The Northern Australia Infrastructure Facility has, in the past, been critical in the development of the capital infrastructure required to support the extraction industry. Writing in the Australian Financial Review, Angus Grigg and Peter Ker suggest it will also be critical to the development of an Australian REEs industry. A resource company based in the Northern Territory, Arafura Resources, has already applied to use it for a rare-earths project. The facility provides a well-tested framework for ensuring that decisions on a rare-earths industry in northern Australia will critically examine environmental impacts and undertake meaningful engagement with Indigenous peoples.

The government could implement other policies to support the creation of this industry onshore.

First, the government should consider increasing funding for research and development into cleaner processing of REEs. Even though China has gained a significant strategic advantage by monopolising the REEs market globally, it is now grappling with the consequences of an extremely toxic industry. Areas in China with significant REE mining are now attempting to clean up what has been left behind.

Lynas’s licence renewal in Malaysia was almost stopped due to concerns about the removal and disposal of 451,000 tonnes of radioactive water-leach-purification residue produced in the mining process.

In Australia, the CSIRO has indicated that it is researching new methods that could drastically reduce the amount of processing required, as well as the processing costs. The government should expand its support for this work by offering bigger R&D grants to universities and other organisations to accelerate the creation of new processes. The aim of such a program would be to help address the environmental concerns and reduce uncertainty about the industry’s ability to survive in Australia.

Second, the government should consider providing tax incentives for companies that want to explore, extract and process REEs. Financial concessions could be used to reduce the barriers to market entry, which would in turn ease the process of creating this industry onshore.

Finally, the government should consider developing a national strategy for REEs that prioritises investment from domestic companies. For example, it could develop a specific compliance framework that emphasises the role REEs play in Australia’s national security. The Security of Critical Infrastructure Act 2018 sets out compliance strategies (such as reporting obligations and directional powers) to limit the investment of hostile actors; a similar system should be created to regulate the rare-earths industry.
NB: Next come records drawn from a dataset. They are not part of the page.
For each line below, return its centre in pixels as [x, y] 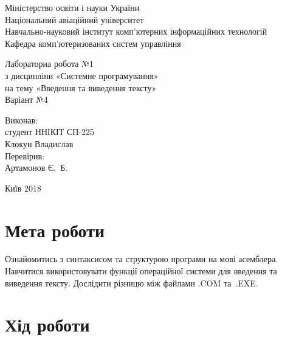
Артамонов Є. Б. [36, 168]
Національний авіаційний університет [74, 19]
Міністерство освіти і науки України [72, 7]
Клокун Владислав [39, 143]
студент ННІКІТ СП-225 [50, 132]
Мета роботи [55, 230]
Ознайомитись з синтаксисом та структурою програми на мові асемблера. [142, 259]
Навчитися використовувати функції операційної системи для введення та [141, 271]

For business, prioritising sale to allies and for domestic use should also be a consideration. Lynas’s prioritisation of US military needs for the REE production plant it is building in Texas should serve as an example for the industry.

It’s time to start using creative economic policies and incentives to better support Australia’s strategic needs. China has had a head start in extracting and processing REEs and it has come with significant domestic environmental costs. If the strategic need to secure this resource is clear, then the government needs to create an environment that enables industry to support this objective economically and sustainably.